> [TASK TO COMPLETE] Each line below must be reproduced exactly as it stands. Pictures stay out of the copy.

> [DATA UNDER STUDY]
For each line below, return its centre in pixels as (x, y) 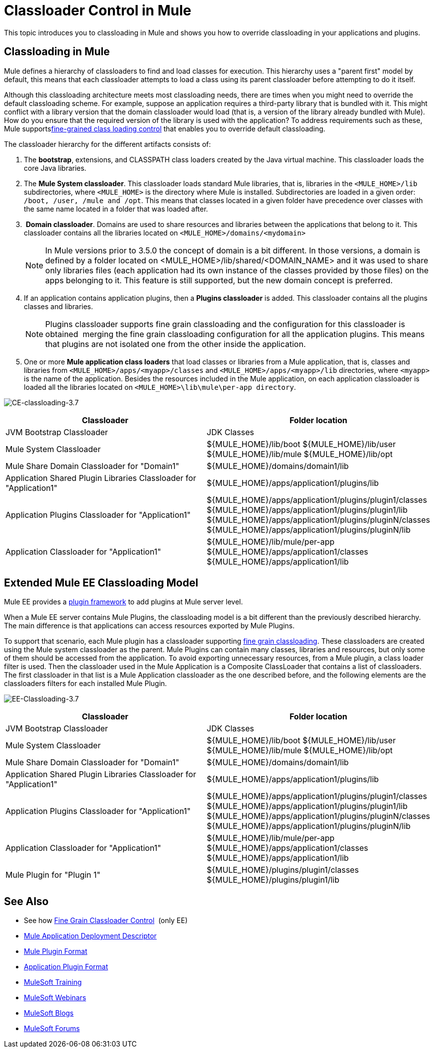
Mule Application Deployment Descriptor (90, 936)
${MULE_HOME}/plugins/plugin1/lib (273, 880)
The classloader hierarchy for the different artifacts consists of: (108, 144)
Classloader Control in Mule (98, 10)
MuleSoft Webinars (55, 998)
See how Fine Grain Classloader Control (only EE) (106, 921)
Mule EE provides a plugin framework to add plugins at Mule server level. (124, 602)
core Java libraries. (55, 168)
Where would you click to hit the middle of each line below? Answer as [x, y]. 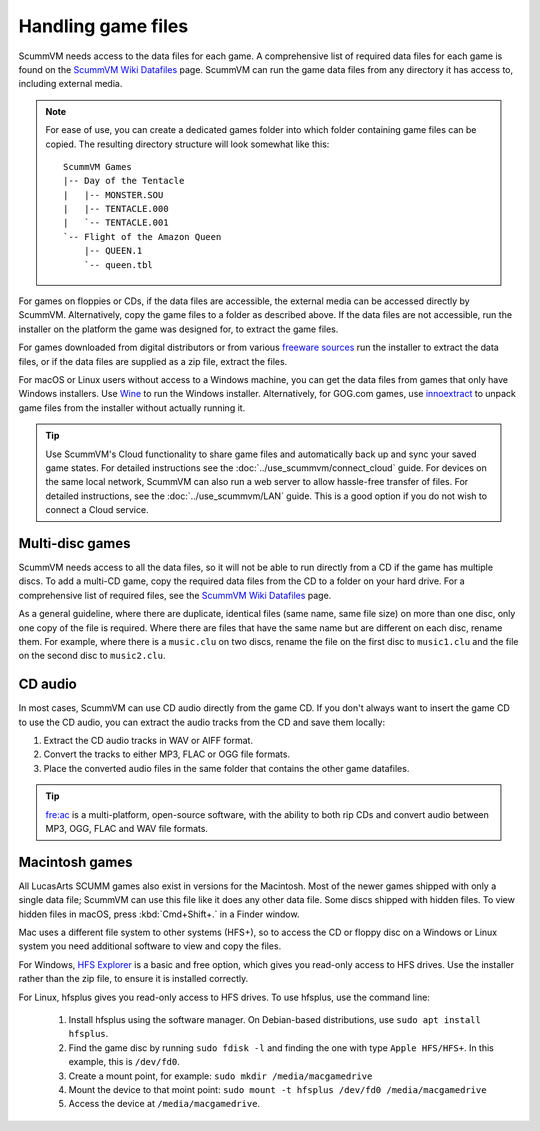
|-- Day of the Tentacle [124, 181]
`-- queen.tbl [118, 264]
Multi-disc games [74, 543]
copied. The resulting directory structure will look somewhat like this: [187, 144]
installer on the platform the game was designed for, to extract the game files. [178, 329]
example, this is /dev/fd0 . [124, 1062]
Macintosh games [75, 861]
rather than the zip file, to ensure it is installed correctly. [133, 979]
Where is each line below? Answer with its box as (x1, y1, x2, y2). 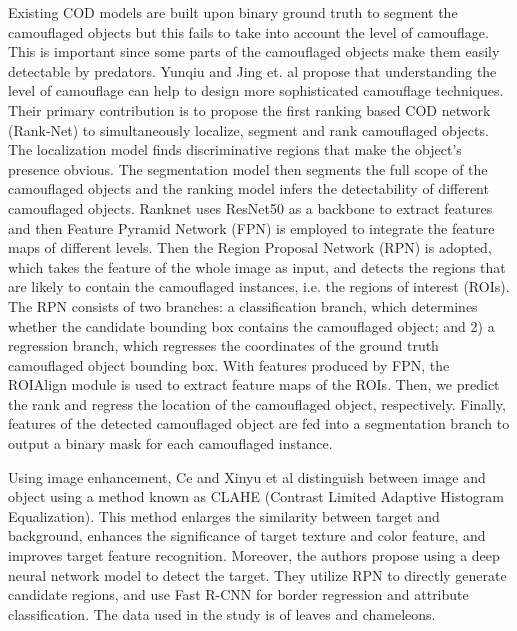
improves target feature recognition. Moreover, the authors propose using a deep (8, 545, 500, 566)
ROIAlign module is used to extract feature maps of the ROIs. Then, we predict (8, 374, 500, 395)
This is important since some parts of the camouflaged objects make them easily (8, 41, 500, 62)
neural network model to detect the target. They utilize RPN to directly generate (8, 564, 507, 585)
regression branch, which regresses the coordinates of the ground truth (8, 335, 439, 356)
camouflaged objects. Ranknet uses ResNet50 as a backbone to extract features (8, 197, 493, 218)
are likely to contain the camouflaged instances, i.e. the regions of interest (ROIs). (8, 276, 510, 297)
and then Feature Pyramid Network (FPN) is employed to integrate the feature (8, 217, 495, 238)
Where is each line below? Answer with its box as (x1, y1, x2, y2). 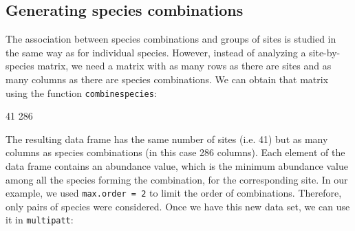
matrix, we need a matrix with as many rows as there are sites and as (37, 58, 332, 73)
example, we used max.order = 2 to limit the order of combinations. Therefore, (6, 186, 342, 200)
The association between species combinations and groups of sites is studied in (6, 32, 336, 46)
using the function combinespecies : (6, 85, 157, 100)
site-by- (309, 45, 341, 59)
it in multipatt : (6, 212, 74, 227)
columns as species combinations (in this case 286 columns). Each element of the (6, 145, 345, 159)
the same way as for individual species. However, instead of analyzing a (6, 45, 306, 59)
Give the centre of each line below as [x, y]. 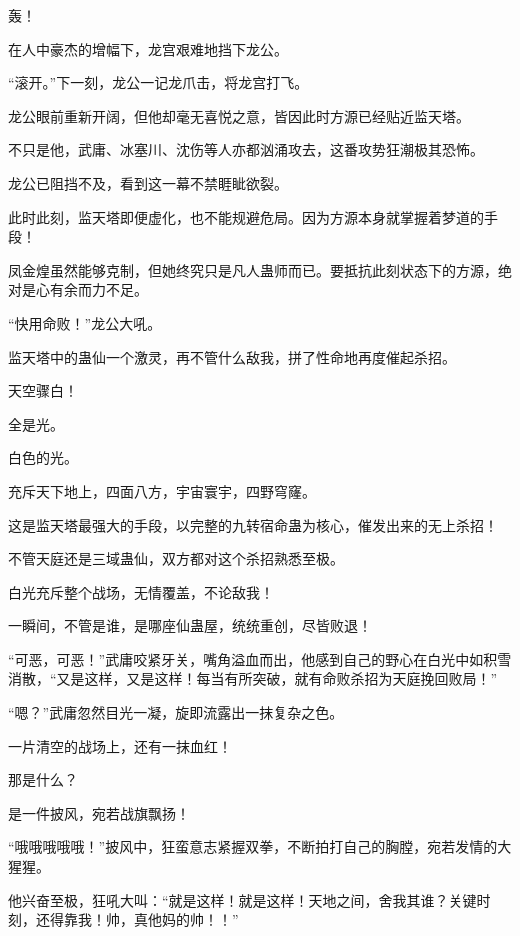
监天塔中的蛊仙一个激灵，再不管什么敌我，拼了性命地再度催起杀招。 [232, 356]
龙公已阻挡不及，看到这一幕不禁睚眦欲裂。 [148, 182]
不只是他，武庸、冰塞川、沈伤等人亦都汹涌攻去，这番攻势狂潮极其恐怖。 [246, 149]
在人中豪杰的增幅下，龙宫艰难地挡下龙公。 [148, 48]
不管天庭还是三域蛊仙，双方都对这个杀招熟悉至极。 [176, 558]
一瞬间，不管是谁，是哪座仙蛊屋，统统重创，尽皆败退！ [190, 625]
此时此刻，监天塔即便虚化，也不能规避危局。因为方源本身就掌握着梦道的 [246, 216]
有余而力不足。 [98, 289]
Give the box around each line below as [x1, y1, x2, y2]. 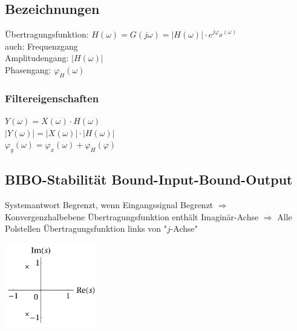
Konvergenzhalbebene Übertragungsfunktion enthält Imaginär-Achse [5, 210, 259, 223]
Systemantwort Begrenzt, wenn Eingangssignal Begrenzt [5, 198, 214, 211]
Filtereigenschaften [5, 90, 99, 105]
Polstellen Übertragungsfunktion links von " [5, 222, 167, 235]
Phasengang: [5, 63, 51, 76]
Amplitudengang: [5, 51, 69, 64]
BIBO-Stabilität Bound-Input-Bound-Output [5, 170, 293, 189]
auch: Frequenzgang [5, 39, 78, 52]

> [RESULT OF THE TASK]
For each line below, return its centre in pixels as (x, y) 
Mule Application Deployment Descriptor (90, 936)
${MULE_HOME}/plugins/plugin1/lib (273, 880)
The classloader hierarchy for the different artifacts consists of: (108, 144)
Classloader Control in Mule (98, 10)
MuleSoft Webinars (55, 998)
See how Fine Grain Classloader Control (only EE) (106, 921)
Mule EE provides a plugin framework to add plugins at Mule server level. (124, 602)
core Java libraries. (55, 168)
Where would you click to hit the middle of each line below? Answer as [x, y]. 
|-- Day of the Tentacle [124, 181]
`-- queen.tbl [118, 264]
Multi-disc games [74, 543]
copied. The resulting directory structure will look somewhat like this: [187, 144]
installer on the platform the game was designed for, to extract the game files. [178, 329]
example, this is /dev/fd0 . [124, 1062]
Macintosh games [75, 861]
rather than the zip file, to ensure it is installed correctly. [133, 979]
Where is each line below? Answer with its box as (x1, y1, x2, y2). 
improves target feature recognition. Moreover, the authors propose using a deep (8, 545, 500, 566)
ROIAlign module is used to extract feature maps of the ROIs. Then, we predict (8, 374, 500, 395)
This is important since some parts of the camouflaged objects make them easily (8, 41, 500, 62)
neural network model to detect the target. They utilize RPN to directly generate (8, 564, 507, 585)
regression branch, which regresses the coordinates of the ground truth (8, 335, 439, 356)
camouflaged objects. Ranknet uses ResNet50 as a backbone to extract features (8, 197, 493, 218)
are likely to contain the camouflaged instances, i.e. the regions of interest (ROIs). (8, 276, 510, 297)
and then Feature Pyramid Network (FPN) is employed to integrate the feature (8, 217, 495, 238)
Where is each line below? Answer with its box as (x1, y1, x2, y2). 
matrix, we need a matrix with as many rows as there are sites and as (37, 58, 332, 73)
example, we used max.order = 2 to limit the order of combinations. Therefore, (6, 186, 342, 200)
The association between species combinations and groups of sites is studied in (6, 32, 336, 46)
using the function combinespecies : (6, 85, 157, 100)
site-by- (309, 45, 341, 59)
it in multipatt : (6, 212, 74, 227)
columns as species combinations (in this case 286 columns). Each element of the (6, 145, 345, 159)
the same way as for individual species. However, instead of analyzing a (6, 45, 306, 59)
Give the centre of each line below as [x, y]. 
监天塔中的蛊仙一个激灵，再不管什么敌我，拼了性命地再度催起杀招。 [232, 356]
龙公已阻挡不及，看到这一幕不禁睚眦欲裂。 [148, 182]
不只是他，武庸、冰塞川、沈伤等人亦都汹涌攻去，这番攻势狂潮极其恐怖。 [246, 149]
在人中豪杰的增幅下，龙宫艰难地挡下龙公。 [148, 48]
不管天庭还是三域蛊仙，双方都对这个杀招熟悉至极。 [176, 558]
一瞬间，不管是谁，是哪座仙蛊屋，统统重创，尽皆败退！ [190, 625]
此时此刻，监天塔即便虚化，也不能规避危局。因为方源本身就掌握着梦道的 [246, 216]
有余而力不足。 [98, 289]
Give the box around each line below as [x1, y1, x2, y2]. 
Konvergenzhalbebene Übertragungsfunktion enthält Imaginär-Achse [5, 210, 259, 223]
Systemantwort Begrenzt, wenn Eingangssignal Begrenzt [5, 198, 214, 211]
Filtereigenschaften [5, 90, 99, 105]
Polstellen Übertragungsfunktion links von " [5, 222, 167, 235]
Phasengang: [5, 63, 51, 76]
Amplitudengang: [5, 51, 69, 64]
BIBO-Stabilität Bound-Input-Bound-Output [5, 170, 293, 189]
auch: Frequenzgang [5, 39, 78, 52]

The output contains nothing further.